PREVENTION, she stresses, is the way forward. But she is concerned that the stigma attached to the disease, mainly in middle-class sections of Irish society, has not lessened. "Even if there is a cure tomorrow, the problems continue. The stigma is huge. Psycho-social issues need to be addressed for people who are HIV positive - equality, equal opportunity, health, education. We haven't seen problems for HIV positive children in schools. But I suspect that is often because the children themselves do not know in case they let it slip.

"Often when it is discovered at work, the employer pays off the person suspected of being HIV and they accept it because they do not want to be exposed. But the new legislation which is being introduced should improve things hugely in this area. This is very important because the new treatments mean that more and more people will be able and ready to work," adds Ms Oye.

According to Dr Sheehan, those most isolated are usually those who became infected through heterosexual contact. "They often forgo treatment because of fears around confidentiality."

Further afield, the epidemic in North America and Europe has stabilised with the number of people dying with AIDS in the US falling for the first time since the start of the epidemic. Despite the encouraging overall figures, there was a rise in AIDS deaths and incidence in the US in 1996 in people infected through heterosexual contact and in women. Twenty per cent of newly reported AIDS cases were women, an all-time high.

The proportion in the industrialised world will further decline - over time, however the United, Nations estimates that up to 90 per cent of the world's AIDS cases live in the developing world.

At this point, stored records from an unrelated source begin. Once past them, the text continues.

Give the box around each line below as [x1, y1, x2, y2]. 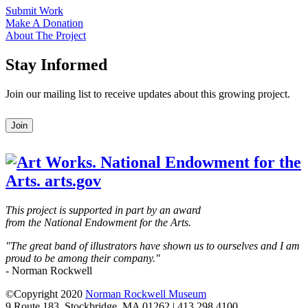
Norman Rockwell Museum [85, 287, 206, 300]
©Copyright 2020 [5, 287, 85, 300]
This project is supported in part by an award [5, 203, 201, 216]
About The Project [5, 30, 86, 42]
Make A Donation [5, 17, 83, 30]
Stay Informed [5, 56, 107, 74]
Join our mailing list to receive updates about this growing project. [5, 88, 290, 100]
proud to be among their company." [5, 252, 160, 264]
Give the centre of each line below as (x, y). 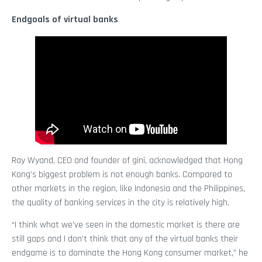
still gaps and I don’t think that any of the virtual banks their (125, 239)
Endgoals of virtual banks (65, 20)
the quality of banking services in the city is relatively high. (120, 202)
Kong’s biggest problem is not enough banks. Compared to (122, 174)
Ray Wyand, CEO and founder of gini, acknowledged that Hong (127, 160)
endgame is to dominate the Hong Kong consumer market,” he (130, 253)
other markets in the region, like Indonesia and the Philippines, (128, 188)
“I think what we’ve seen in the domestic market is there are (126, 225)
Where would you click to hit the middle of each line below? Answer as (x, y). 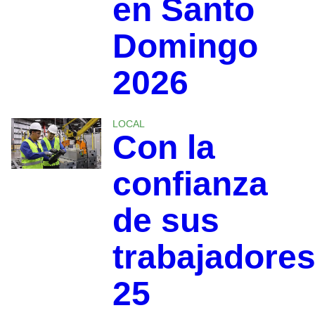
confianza (190, 184)
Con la (163, 148)
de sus (166, 221)
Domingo (185, 46)
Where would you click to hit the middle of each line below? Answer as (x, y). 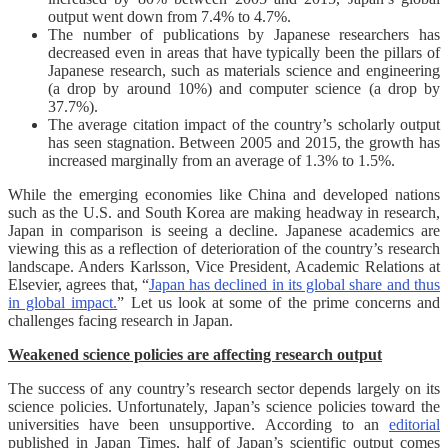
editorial (414, 424)
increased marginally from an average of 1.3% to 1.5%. (239, 160)
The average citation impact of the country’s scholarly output (244, 124)
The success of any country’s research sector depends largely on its (224, 388)
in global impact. (63, 302)
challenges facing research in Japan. (126, 320)
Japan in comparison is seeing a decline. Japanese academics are (224, 230)
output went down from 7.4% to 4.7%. (169, 16)
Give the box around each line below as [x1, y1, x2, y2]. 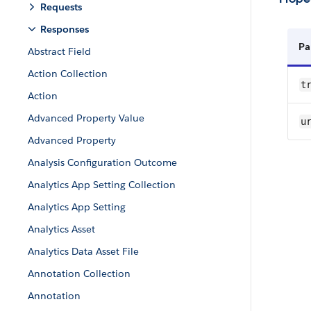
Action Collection [28, 67, 108, 80]
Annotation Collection [28, 267, 131, 280]
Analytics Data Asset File [28, 245, 139, 258]
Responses [40, 23, 89, 35]
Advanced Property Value [28, 112, 144, 124]
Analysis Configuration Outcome [28, 156, 177, 169]
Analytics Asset [28, 223, 95, 235]
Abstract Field [28, 45, 91, 58]
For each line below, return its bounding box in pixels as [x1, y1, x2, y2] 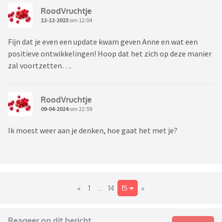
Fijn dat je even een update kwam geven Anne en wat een [8, 37, 198, 47]
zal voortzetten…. [8, 60, 71, 71]
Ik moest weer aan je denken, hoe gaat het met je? [8, 125, 177, 136]
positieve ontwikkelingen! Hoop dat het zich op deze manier [8, 49, 212, 59]
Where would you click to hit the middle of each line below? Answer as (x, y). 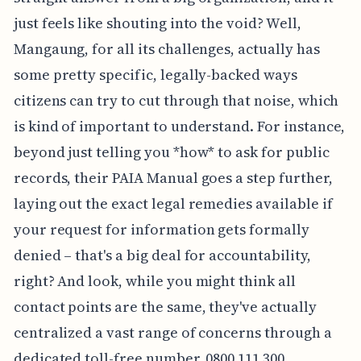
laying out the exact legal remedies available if (173, 204)
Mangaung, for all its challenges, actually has (166, 49)
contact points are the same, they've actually (165, 307)
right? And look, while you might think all (154, 281)
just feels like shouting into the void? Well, (157, 23)
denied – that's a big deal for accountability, (162, 255)
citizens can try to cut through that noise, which (176, 101)
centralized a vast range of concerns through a (172, 333)
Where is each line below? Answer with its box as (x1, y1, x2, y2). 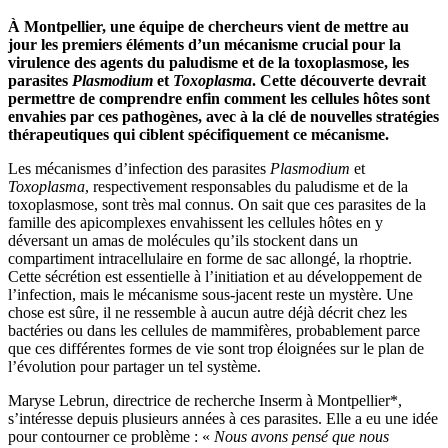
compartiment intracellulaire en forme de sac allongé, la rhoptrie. (8, 249, 412, 267)
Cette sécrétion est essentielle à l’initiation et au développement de (8, 267, 422, 285)
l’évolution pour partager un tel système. (8, 357, 265, 375)
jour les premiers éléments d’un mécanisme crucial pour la (8, 35, 401, 53)
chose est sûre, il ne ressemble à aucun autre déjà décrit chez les (8, 303, 407, 321)
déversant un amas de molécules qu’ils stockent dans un (8, 231, 358, 249)
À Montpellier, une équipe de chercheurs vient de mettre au (8, 17, 409, 35)
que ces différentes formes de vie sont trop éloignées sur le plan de (8, 339, 424, 357)
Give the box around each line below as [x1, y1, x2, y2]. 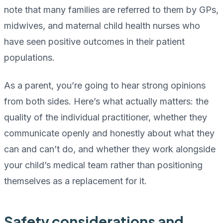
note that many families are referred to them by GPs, [4, 4, 219, 15]
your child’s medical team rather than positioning [4, 160, 203, 171]
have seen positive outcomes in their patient [4, 36, 185, 47]
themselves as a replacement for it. [4, 176, 147, 187]
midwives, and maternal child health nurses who [4, 20, 200, 31]
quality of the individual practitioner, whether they [4, 112, 207, 123]
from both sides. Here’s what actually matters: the [4, 96, 209, 107]
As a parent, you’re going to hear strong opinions [4, 80, 206, 91]

The epidemic in Latin America substantially exceeds that in North America. The epidemic in Asia began in the late 1980s but has been growing at least as rapidly as the African epidemic did 10 years ago. New Asian cases may exceed one million a year by the turn of the century.

The African epidemic is of an almost "unimaginable magnitude", according to the WHO figures. The projected decline in HIV cases in the late 1990s is a consequence of a saturation with HIV infection of those at risk, because the number of new HIV infections will be limited by a decreasing pool of susceptible people, rather than any prevention successes.

"It is great to see the success here," says Ms Oye. "But we must not forget the situation in these countries where there is no, hope of anyone getting the treatment and the main concern is simply getting enough food."